-- Opening Marker --

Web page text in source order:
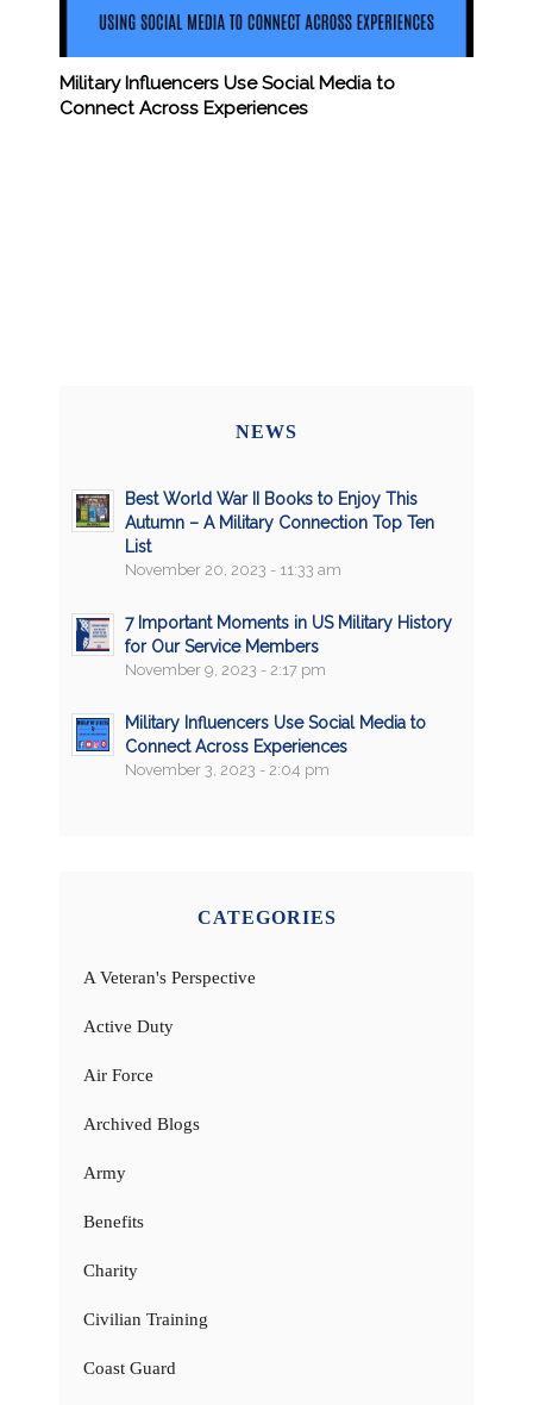
Military Influencers Use Social Media to
Connect Across Experiences
NEWS
Best World War II Books to Enjoy This
Autumn – A Military Connection Top Ten
List
November 20, 2023 - 11:33 am
7 Important Moments in US Military History
for Our Service Members
November 9, 2023 - 2:17 pm
Military Influencers Use Social Media to
Connect Across Experiences
November 3, 2023 - 2:04 pm
CATEGORIES
A Veteran's Perspective
Active Duty
Air Force
Archived Blogs
Army
Benefits
Charity
Civilian Training
Coast Guard
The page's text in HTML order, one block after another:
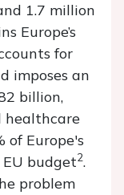
1.7 million
Europe’s
for
imposes an
billion,
healthcare
of Europe's
budget2.
problem
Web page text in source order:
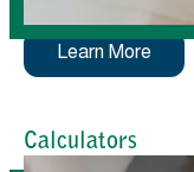
Learn More
Calculators
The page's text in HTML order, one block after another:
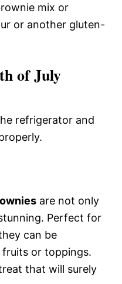
mix or
or another gluten-
of July
refrigerator and
are not only
Perfect for
can be
or toppings.
that will surely
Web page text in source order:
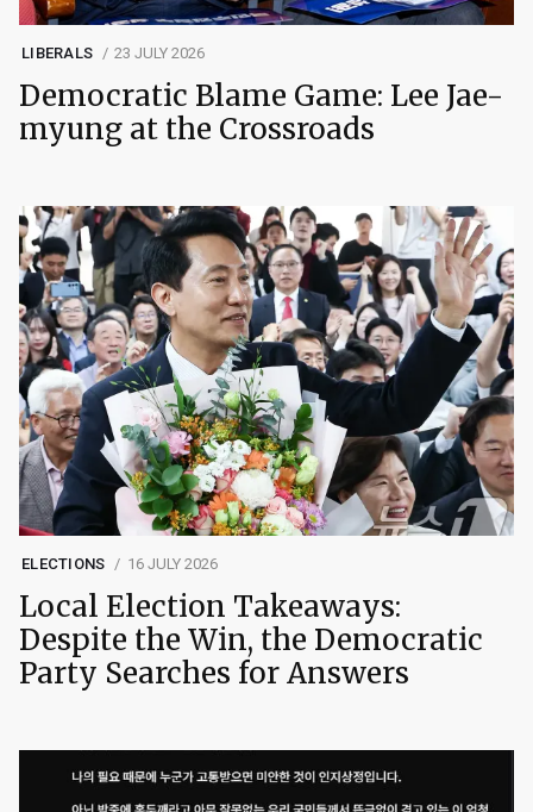
LIBERALS 23 JULY 2026
Democratic Blame Game: Lee Jae-
myung at the Crossroads
ELECTIONS 16 JULY 2026
Local Election Takeaways:
Despite the Win, the Democratic
Party Searches for Answers
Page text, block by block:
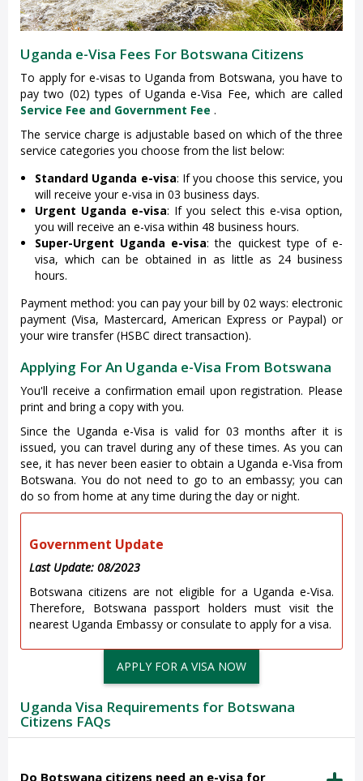
Uganda e-Visa Fees For Botswana Citizens
To apply for e-visas to Uganda from Botswana, you have to
pay two (02) types of Uganda e-Visa Fee, which are called
Service Fee and Government Fee .
The service charge is adjustable based on which of the three
service categories you choose from the list below:
Standard Uganda e-visa: If you choose this service, you
will receive your e-visa in 03 business days.
Urgent Uganda e-visa: If you select this e-visa option,
you will receive an e-visa within 48 business hours.
Super-Urgent Uganda e-visa: the quickest type of e-
visa, which can be obtained in as little as 24 business
hours.
Payment method: you can pay your bill by 02 ways: electronic
payment (Visa, Mastercard, American Express or Paypal) or
your wire transfer (HSBC direct transaction).
Applying For An Uganda e-Visa From Botswana
You'll receive a confirmation email upon registration. Please
print and bring a copy with you.
Since the Uganda e-Visa is valid for 03 months after it is
issued, you can travel during any of these times. As you can
see, it has never been easier to obtain a Uganda e-Visa from
Botswana. You do not need to go to an embassy; you can
do so from home at any time during the day or night.
Government Update
Last Update: 08/2023
Botswana citizens are not eligible for a Uganda e-Visa.
Therefore, Botswana passport holders must visit the
nearest Uganda Embassy or consulate to apply for a visa.
APPLY FOR A VISA NOW
Uganda Visa Requirements for Botswana
Citizens FAQs
Do Botswana citizens need an e-visa for
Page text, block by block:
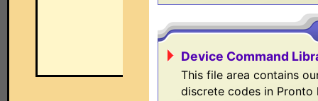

-- Closing Marker --

The task: In the listing above, find every line with the word "Urgent" and copy it.

Written response:
Urgent Uganda e-visa: If you select this e-visa option,
Super-Urgent Uganda e-visa: the quickest type of e-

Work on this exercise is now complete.